On the SINTAX data downloads page you will find a link to a version of the RDP training set with species names. If you use this database with the sintax command, you will usually get a species prediction with a bootstrap confidence. (Not always, because there are species annotations only for the 11,424 of 13,212 sequences where I found a 100% identical match to a named strain).
You should be skeptical of species predictions because it is possible, probably common, to get a high bootstrap value for an incorrect prediction. This happens with genus too, but the problem is worse for species.
If you're using short tags like V4, then it often happens that two or more species have identical tag sequences, making it impossible to identify which species you're looking at. This scenario might not be detectable from the database because the vast majority of species have not been named by taxonomists and do not appear in the RDP training set, so there could be a novel species with an identical sequence. In other words, the reference database is sparse: it has missing data --- lots of missing data.

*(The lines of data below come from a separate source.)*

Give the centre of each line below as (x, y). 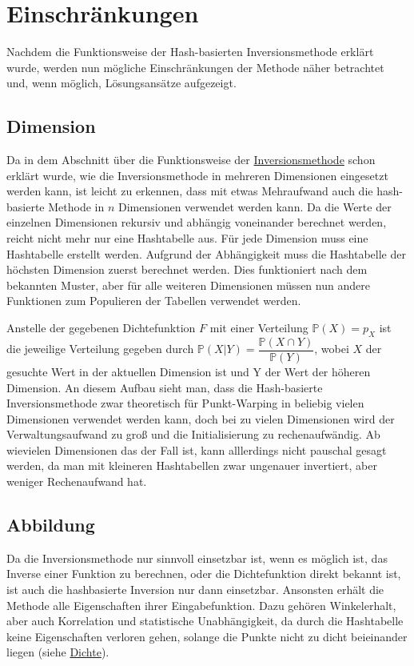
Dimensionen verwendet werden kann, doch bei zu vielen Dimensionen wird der (201, 418)
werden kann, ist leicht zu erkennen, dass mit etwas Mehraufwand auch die (190, 191)
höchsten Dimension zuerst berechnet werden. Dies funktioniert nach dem (187, 269)
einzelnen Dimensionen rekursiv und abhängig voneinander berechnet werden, (197, 222)
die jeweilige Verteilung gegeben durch (100, 349)
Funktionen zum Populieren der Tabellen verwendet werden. (154, 301)
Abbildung (51, 525)
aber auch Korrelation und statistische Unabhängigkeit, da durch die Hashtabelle (205, 621)

If you use a "top-hit" classifier like SINTAX or RDP with a sparse reference database, then you get a problem with
over-classification as shown in the figure below
(taken from the SINTAX paper). This is what happens:
suppose the top hit for your query sequence has 95% identity. Then it
probably belongs to a different species. Now suppose the second-best hit has
much lower identity, say 90%. The bootstrapping in SINTAX and RDP repeatedly
takes a sub-sample of words (8-mers) in the query sequence and checks the
top taxonomy when considering only the subset. If there is a big drop in
identity between the top hit and second-best hit, then you will get the same
top hit every time even if it has relatively low identity, and the result is
a high confidence for all ranks in the taxonomy. This is most obvious when
the genus is a singleton, i.e. has only one sequence in the database (call
it S). Then S is very likely to be the top hit for any species in that
genus, even under sub-sampling of the 8-mers, in which case you'll get a
spuriously high confidence that the species of your query is the same as S
if it belongs to the same genus. About half (1,157 / 2,472) of the genera in
the RDP training set v16 are singletons, so this is a significant concern.